Top of Provided records

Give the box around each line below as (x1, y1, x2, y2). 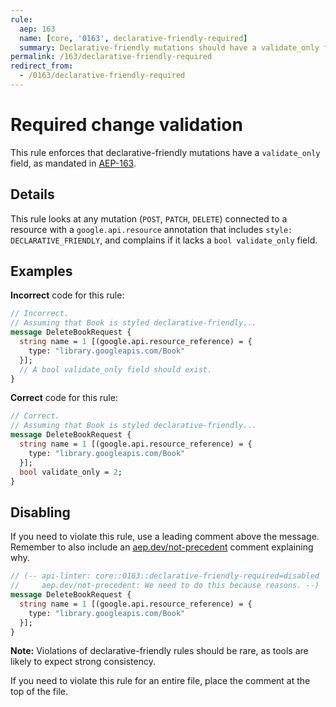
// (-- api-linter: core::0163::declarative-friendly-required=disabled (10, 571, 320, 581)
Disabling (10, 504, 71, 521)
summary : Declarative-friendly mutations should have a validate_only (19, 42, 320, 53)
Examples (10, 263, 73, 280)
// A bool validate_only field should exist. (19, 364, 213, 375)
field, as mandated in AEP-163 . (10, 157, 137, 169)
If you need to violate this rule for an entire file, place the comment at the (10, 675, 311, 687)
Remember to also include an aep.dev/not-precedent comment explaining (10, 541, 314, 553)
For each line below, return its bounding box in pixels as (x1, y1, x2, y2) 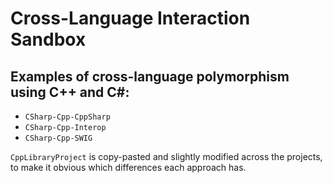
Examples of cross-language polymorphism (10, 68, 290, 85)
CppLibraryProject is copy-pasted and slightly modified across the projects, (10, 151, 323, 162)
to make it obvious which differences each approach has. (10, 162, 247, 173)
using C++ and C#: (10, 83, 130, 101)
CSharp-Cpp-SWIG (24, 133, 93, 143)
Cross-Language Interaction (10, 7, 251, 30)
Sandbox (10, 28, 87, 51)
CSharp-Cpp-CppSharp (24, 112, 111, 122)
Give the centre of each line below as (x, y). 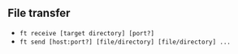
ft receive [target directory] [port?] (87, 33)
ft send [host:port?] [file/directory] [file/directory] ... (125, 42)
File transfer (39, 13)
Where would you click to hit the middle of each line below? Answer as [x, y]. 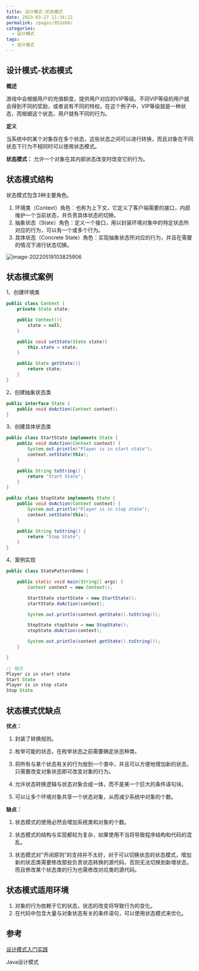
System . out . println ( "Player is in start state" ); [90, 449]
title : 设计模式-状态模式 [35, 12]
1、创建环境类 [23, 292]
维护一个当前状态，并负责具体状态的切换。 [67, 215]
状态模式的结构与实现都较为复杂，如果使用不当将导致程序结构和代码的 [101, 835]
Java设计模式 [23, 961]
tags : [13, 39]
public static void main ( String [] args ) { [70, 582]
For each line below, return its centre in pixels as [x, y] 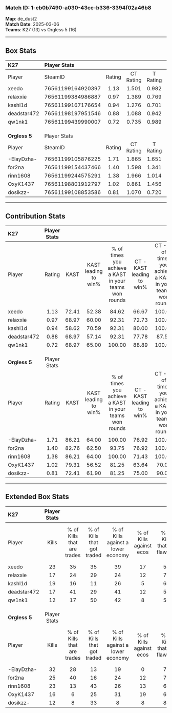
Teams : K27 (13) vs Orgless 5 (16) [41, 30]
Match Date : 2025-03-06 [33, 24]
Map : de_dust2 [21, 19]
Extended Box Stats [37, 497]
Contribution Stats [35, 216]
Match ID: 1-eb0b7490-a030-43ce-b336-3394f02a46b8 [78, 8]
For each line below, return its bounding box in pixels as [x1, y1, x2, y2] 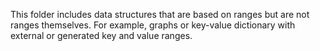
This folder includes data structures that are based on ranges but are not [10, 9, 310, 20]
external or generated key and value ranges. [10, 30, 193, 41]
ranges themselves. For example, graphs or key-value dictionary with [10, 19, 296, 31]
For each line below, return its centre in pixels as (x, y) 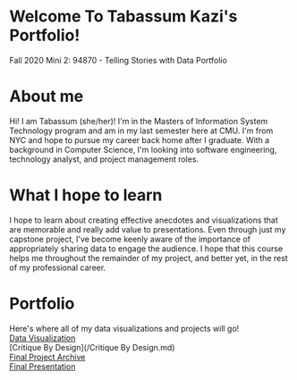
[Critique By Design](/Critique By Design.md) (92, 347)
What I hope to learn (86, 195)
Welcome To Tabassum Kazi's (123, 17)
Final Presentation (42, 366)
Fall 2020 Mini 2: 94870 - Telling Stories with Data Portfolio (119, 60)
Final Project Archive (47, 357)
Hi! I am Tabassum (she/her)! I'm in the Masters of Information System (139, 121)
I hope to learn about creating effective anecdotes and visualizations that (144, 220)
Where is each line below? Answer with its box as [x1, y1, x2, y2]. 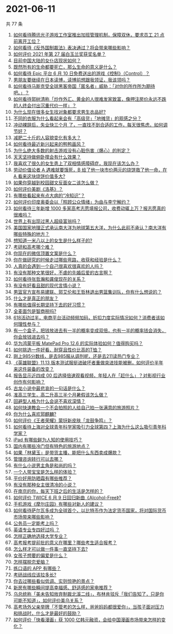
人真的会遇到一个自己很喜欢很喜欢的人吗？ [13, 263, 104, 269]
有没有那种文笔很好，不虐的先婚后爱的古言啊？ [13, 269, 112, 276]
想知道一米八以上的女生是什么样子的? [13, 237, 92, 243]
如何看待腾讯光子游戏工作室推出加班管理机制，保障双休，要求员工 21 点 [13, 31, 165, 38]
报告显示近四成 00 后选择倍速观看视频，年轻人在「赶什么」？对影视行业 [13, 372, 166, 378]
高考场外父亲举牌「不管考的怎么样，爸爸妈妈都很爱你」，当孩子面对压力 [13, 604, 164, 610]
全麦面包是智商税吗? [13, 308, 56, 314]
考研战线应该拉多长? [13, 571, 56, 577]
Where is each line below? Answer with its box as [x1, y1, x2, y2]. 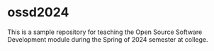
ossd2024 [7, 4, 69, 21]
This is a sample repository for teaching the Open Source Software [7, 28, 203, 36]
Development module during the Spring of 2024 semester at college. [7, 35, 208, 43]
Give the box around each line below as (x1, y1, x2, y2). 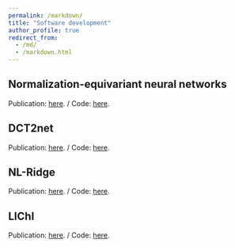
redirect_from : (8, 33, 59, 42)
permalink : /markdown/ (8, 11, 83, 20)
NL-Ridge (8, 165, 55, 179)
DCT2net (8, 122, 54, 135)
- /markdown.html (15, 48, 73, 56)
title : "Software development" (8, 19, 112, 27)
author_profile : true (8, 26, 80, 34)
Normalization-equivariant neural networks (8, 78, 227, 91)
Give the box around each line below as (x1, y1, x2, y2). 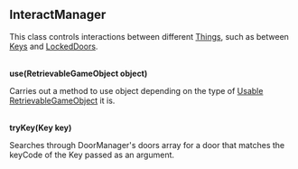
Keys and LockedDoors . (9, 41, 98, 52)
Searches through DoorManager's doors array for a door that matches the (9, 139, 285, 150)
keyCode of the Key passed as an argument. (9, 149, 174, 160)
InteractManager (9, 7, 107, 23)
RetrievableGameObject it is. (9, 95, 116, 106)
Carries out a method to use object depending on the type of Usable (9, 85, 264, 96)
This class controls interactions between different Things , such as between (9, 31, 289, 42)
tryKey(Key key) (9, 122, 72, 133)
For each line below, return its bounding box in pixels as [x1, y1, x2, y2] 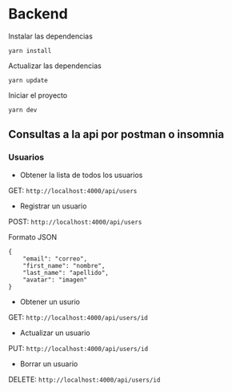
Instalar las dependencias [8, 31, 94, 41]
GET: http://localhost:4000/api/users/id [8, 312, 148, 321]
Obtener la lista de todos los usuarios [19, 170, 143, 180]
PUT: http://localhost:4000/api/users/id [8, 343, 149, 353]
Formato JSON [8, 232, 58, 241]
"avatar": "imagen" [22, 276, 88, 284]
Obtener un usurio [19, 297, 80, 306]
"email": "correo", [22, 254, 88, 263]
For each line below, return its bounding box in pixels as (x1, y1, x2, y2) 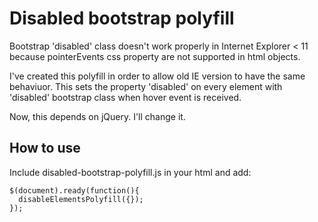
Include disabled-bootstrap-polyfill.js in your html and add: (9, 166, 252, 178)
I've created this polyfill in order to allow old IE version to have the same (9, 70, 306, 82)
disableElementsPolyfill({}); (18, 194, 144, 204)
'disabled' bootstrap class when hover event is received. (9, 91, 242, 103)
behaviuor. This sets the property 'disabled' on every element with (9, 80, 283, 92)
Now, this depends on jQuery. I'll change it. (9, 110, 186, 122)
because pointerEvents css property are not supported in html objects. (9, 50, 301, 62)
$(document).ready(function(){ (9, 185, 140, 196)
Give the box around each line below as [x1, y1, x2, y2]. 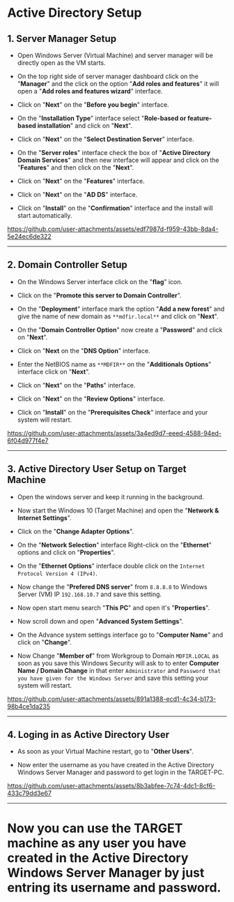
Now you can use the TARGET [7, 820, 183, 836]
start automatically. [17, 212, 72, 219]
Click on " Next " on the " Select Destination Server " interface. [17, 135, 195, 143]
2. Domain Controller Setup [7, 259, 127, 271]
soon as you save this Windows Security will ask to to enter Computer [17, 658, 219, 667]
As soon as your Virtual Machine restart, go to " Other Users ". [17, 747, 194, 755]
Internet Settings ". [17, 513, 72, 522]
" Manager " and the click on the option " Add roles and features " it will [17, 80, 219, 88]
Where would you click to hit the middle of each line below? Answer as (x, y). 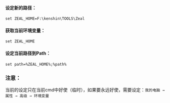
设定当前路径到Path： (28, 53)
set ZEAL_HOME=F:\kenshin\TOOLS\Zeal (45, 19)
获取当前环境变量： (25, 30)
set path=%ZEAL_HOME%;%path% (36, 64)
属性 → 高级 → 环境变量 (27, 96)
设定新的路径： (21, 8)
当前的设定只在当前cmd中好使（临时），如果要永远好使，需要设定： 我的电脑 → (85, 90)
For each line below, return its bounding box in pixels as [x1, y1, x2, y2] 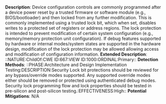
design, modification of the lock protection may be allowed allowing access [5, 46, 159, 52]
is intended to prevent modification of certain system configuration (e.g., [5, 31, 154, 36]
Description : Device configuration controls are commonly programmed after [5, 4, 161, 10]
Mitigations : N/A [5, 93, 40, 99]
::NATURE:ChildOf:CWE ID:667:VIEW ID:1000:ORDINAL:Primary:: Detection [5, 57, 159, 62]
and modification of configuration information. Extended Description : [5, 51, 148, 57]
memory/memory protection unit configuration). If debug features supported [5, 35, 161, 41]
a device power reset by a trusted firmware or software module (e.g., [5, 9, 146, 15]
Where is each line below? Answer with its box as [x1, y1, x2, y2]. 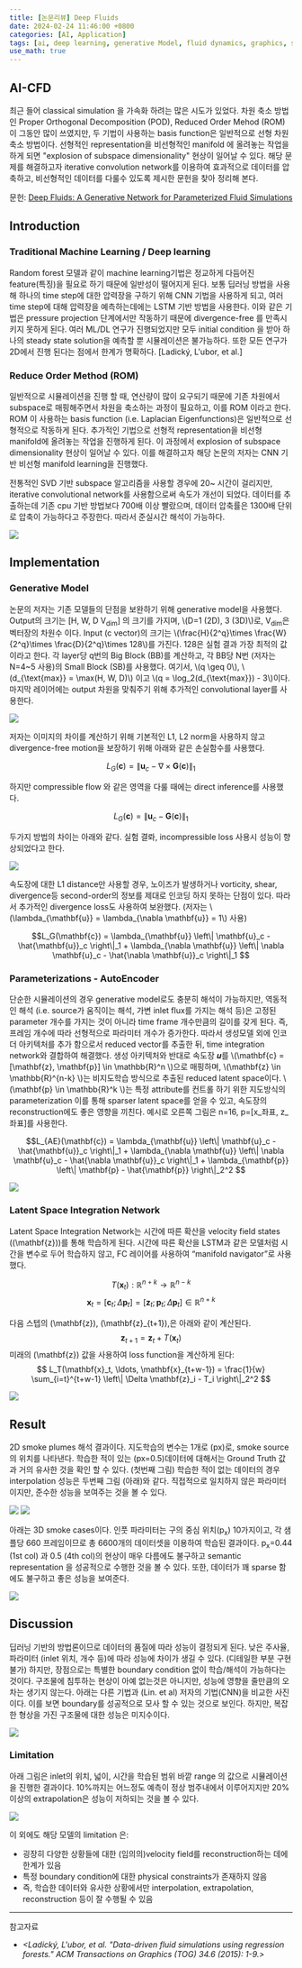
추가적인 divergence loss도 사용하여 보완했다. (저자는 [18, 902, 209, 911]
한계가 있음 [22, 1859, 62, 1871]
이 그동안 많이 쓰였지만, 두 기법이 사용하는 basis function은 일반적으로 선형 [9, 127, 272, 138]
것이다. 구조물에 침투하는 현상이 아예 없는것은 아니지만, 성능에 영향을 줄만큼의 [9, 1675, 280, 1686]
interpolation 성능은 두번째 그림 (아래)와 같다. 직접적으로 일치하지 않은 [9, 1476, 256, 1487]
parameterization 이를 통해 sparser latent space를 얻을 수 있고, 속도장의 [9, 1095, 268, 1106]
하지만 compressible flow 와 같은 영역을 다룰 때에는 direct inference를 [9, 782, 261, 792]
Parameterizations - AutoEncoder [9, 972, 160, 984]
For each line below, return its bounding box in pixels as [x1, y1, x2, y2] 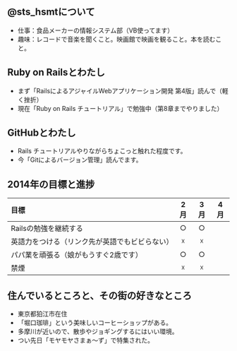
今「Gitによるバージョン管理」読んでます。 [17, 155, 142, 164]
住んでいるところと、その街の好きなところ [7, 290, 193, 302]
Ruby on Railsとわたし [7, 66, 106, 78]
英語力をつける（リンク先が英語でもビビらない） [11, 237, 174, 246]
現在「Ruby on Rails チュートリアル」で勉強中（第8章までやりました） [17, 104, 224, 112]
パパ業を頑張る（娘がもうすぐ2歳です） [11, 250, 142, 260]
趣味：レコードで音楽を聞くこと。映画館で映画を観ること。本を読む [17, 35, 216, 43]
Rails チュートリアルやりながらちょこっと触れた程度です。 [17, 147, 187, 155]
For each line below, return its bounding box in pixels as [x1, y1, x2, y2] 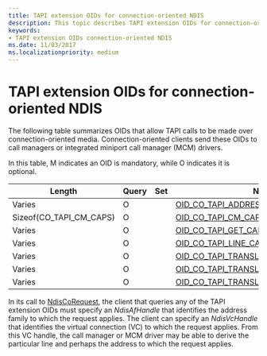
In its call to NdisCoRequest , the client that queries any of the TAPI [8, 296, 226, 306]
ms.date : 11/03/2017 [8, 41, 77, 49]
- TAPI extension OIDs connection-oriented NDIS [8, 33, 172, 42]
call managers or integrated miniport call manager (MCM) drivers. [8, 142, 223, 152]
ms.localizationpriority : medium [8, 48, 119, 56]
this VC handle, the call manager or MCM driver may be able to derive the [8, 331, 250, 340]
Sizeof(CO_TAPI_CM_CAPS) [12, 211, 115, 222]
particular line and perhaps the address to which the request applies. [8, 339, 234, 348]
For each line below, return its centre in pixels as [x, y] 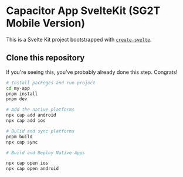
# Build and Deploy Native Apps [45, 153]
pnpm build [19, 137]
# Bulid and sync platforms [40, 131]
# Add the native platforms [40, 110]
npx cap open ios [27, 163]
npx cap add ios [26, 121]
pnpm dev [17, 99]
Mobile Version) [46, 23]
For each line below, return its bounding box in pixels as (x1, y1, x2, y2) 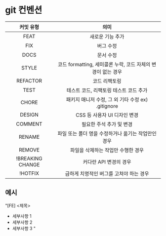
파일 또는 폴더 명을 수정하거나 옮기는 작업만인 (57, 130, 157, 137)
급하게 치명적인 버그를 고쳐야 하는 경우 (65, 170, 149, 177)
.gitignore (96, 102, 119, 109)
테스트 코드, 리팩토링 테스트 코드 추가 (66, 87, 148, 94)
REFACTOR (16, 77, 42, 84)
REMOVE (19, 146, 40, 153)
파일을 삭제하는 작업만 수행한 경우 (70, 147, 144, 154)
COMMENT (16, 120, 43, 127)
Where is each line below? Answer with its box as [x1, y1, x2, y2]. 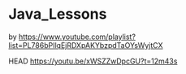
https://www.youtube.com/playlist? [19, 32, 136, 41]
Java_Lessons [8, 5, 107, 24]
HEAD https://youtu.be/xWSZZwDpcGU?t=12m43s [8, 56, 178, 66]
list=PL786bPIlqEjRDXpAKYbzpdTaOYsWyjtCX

Bottom of Provided records

* Activity
Using the records above, print exactly the run of lines that starts with the line with "# Build and Deploy Native Apps [45, 153]" and goes on through the line with "테스트 코드, 리팩토링 테스트 코드 추가 (66, 87, 148, 94)", pictures excluded.

* Solution to this task
# Build and Deploy Native Apps [45, 153]
pnpm build [19, 137]
# Bulid and sync platforms [40, 131]
# Add the native platforms [40, 110]
npx cap open ios [27, 163]
npx cap add ios [26, 121]
pnpm dev [17, 99]
Mobile Version) [46, 23]
For each line below, return its bounding box in pixels as (x1, y1, x2, y2) 
파일 또는 폴더 명을 수정하거나 옮기는 작업만인 (57, 130, 157, 137)
급하게 치명적인 버그를 고쳐야 하는 경우 (65, 170, 149, 177)
.gitignore (96, 102, 119, 109)
테스트 코드, 리팩토링 테스트 코드 추가 (66, 87, 148, 94)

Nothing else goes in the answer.